You Just Might Have A Super Ability

You Just Might Have A Super Ability

You’ve been walking around town this whole time with a super ability and you didn’t even know it. Or maybe you do. I spent time with a friend recently who admitted to having a particularly acute sense of smell. To be honest, I did feel a bit jealous, considering my sense of smell is so poor food tastes bland. Who these super-humans are, no one can say. They look like everyday people, but they’re the next phase of human evolution.

Alright. They’re probably the next phase of human evolution. It’s something to think about. Maybe you’ve notice things no one else can. The high pitch noise you hear from your television may very well be an indication of a super ability. Read on to find out what evolution may have gifted you with.


If you like salt, and you have two X chromosomes, you may be a supertaster. Supertasters, of course, have a super sense of taste. Interestingly enough, they prefer salty foods, though they generally consume less sugar and fat than non-supers because of this sensitivity. Being a supertaster is tough, and there are more than a few classified as picky eaters.

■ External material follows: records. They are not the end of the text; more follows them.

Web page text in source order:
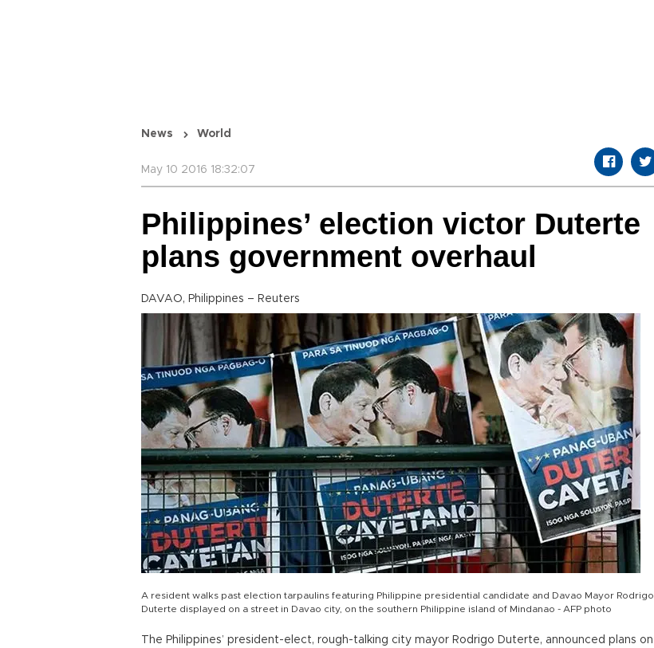
News World
May 10 2016 18:32:07
Philippines’ election victor Duterte
plans government overhaul
DAVAO, Philippines – Reuters
A resident walks past election tarpaulins featuring Philippine presidential candidate and Davao Mayor Rodrigo
Duterte displayed on a street in Davao city, on the southern Philippine island of Mindanao - AFP photo
The Philippines’ president-elect, rough-talking city mayor Rodrigo Duterte, announced plans on
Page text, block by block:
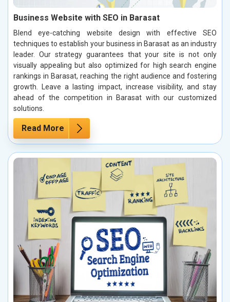
Business Website with SEO in Barasat
Blend eye-catching website design with effective SEO
techniques to establish your business in Barasat as an industry
leader. Our strategy guarantees that your site is not only
visually appealing but also optimized for high search engine
rankings in Barasat, reaching the right audience and fostering
growth. Leave a lasting impact, increase visibility, and stay
ahead of the competition in Barasat with our customized
solutions.
Read More
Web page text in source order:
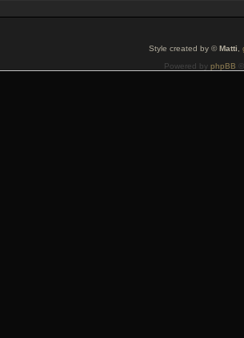
Style created by ©Matti
Powered by phpBB

Those few blessed with tetrachromacy see colors in four dimensions (that’s one more than us normies.) This super ability typically provides tetrachromats with a boost to color differentiation. This physiological gain allows for a more detailed view of the environment. It’s not clear how humans with this condition perceive their world. However, animals with this ability are able to see designs and patterns invisible to us trichromats.


Daredevil may have put a damper on this super ability. If you have it, however, chances are you didn’t see the movie. Echolocation turns sound into sight. It’s used by bats, but if you’re determined, you can teach yourself how to do it. By bouncing sound waves off of objects in their environment it’s possible to create a 3D mental model representing your surroundings. Ben Affleck aside, that’s pretty darn cool.

Could these super abilities be the continuation of an evolutionary process? In the future, can we expect more and more human beings to possess these acute sensitivities and abilities? Or are these genetic aberrations random mutations, soon to die off. It’s hard to say for sure. What is clear is that we human beings have the ability to be more than we are. It may be that the next 100 years of exponential human evolutionary growth will result in a far more fantastical race of human beings.